### [TASK DESCRIPTION]
Starting with the line that includes "heavy- [486, 446]", write out every remaining line of the records below exactly as it appears, leaving out any images.

### [INPUT FOR THIS TASK]

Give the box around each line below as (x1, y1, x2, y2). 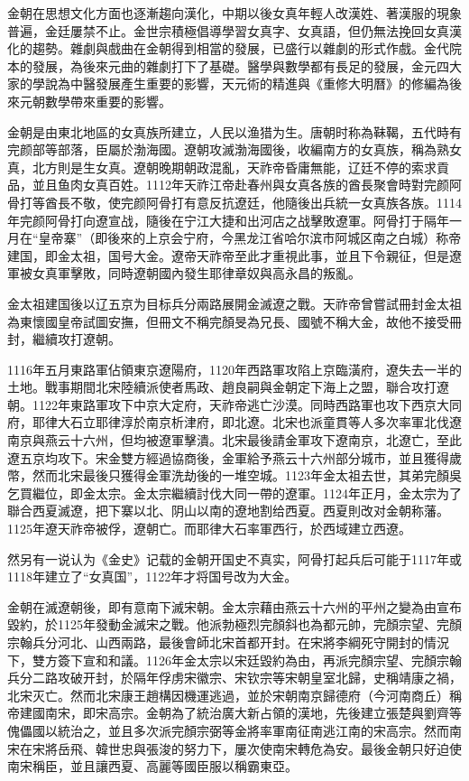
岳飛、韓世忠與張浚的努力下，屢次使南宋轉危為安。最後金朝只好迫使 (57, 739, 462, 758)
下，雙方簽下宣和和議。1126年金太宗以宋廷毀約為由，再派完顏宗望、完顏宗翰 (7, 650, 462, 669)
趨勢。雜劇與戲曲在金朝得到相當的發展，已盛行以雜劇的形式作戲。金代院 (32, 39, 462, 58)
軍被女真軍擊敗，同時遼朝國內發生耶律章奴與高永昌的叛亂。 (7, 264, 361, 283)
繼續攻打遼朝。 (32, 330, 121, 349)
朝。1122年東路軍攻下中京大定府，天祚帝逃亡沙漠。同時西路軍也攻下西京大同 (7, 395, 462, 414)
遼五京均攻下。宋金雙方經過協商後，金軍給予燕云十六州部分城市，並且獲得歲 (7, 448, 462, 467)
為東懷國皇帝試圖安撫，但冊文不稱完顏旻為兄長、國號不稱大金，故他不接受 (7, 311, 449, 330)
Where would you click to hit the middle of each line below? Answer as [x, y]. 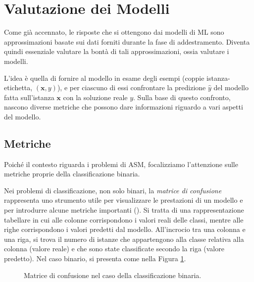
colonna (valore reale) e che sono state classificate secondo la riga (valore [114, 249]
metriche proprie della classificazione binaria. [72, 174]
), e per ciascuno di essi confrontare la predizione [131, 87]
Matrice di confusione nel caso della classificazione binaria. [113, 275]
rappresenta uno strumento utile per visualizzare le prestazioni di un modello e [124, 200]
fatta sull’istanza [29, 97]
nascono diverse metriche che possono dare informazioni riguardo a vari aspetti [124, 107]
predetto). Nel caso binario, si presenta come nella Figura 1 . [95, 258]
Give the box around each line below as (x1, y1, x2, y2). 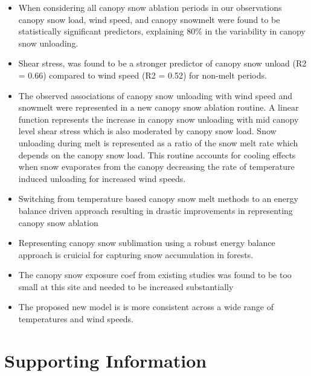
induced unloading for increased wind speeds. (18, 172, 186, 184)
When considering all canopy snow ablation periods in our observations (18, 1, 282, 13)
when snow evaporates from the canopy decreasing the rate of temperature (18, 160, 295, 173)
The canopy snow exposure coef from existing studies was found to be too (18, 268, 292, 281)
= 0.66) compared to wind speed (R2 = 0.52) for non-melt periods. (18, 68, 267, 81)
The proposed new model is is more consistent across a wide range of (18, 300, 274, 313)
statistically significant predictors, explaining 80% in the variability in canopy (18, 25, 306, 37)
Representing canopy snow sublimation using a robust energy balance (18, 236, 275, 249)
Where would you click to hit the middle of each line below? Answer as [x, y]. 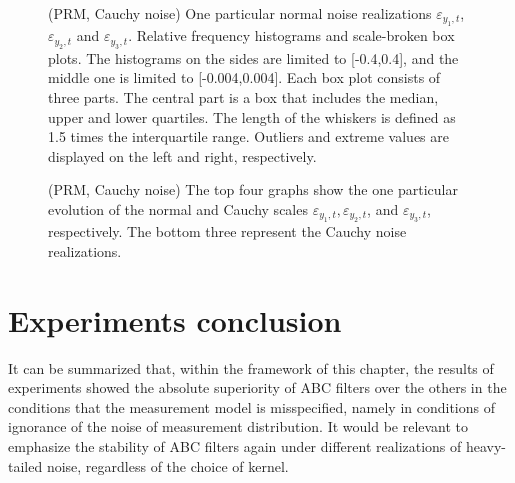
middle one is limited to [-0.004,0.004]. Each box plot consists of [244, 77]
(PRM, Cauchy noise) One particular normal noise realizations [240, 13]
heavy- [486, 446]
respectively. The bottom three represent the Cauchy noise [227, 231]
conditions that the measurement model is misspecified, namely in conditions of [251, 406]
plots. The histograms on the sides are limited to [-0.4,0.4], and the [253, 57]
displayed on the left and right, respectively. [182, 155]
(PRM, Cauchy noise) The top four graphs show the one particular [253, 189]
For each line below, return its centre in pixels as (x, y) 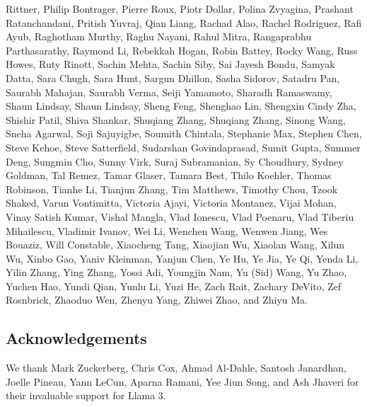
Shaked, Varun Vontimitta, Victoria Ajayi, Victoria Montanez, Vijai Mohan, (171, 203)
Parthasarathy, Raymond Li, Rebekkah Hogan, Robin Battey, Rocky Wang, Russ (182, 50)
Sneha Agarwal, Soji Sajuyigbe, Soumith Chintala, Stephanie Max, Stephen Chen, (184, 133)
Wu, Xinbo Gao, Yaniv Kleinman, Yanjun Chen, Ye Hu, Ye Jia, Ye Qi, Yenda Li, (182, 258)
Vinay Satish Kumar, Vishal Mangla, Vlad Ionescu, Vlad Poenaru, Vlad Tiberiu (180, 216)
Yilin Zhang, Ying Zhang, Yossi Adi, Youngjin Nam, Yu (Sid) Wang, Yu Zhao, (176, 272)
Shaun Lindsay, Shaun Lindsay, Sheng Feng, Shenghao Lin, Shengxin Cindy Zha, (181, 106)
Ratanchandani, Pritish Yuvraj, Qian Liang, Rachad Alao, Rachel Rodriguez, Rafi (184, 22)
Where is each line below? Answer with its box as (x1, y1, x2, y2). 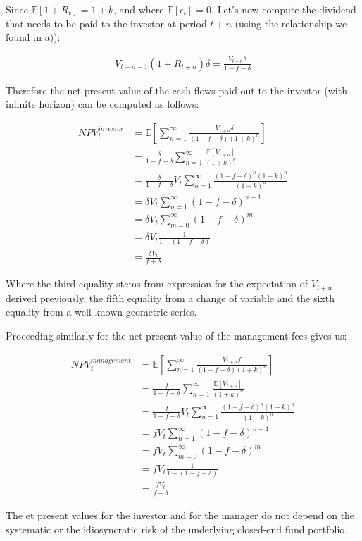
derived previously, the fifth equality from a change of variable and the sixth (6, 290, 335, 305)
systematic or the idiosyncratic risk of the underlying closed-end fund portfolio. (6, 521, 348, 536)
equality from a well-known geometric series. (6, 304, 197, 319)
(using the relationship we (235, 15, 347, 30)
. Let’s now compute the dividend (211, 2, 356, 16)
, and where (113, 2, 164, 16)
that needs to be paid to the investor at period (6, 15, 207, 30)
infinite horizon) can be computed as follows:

### [RESULT FOR THIS EXERCISE]
heavy- [486, 446]
respectively. The bottom three represent the Cauchy noise [227, 231]
conditions that the measurement model is misspecified, namely in conditions of [251, 406]
plots. The histograms on the sides are limited to [-0.4,0.4], and the [253, 57]
displayed on the left and right, respectively. [182, 155]
(PRM, Cauchy noise) The top four graphs show the one particular [253, 189]
For each line below, return its centre in pixels as (x, y) 
Shaked, Varun Vontimitta, Victoria Ajayi, Victoria Montanez, Vijai Mohan, (171, 203)
Parthasarathy, Raymond Li, Rebekkah Hogan, Robin Battey, Rocky Wang, Russ (182, 50)
Sneha Agarwal, Soji Sajuyigbe, Soumith Chintala, Stephanie Max, Stephen Chen, (184, 133)
Wu, Xinbo Gao, Yaniv Kleinman, Yanjun Chen, Ye Hu, Ye Jia, Ye Qi, Yenda Li, (182, 258)
Vinay Satish Kumar, Vishal Mangla, Vlad Ionescu, Vlad Poenaru, Vlad Tiberiu (180, 216)
Yilin Zhang, Ying Zhang, Yossi Adi, Youngjin Nam, Yu (Sid) Wang, Yu Zhao, (176, 272)
Shaun Lindsay, Shaun Lindsay, Sheng Feng, Shenghao Lin, Shengxin Cindy Zha, (181, 106)
Ratanchandani, Pritish Yuvraj, Qian Liang, Rachad Alao, Rachel Rodriguez, Rafi (184, 22)
Where is each line below? Answer with its box as (x1, y1, x2, y2). 
derived previously, the fifth equality from a change of variable and the sixth (6, 290, 335, 305)
systematic or the idiosyncratic risk of the underlying closed-end fund portfolio. (6, 521, 348, 536)
equality from a well-known geometric series. (6, 304, 197, 319)
(using the relationship we (235, 15, 347, 30)
. Let’s now compute the dividend (211, 2, 356, 16)
, and where (113, 2, 164, 16)
that needs to be paid to the investor at period (6, 15, 207, 30)
infinite horizon) can be computed as follows:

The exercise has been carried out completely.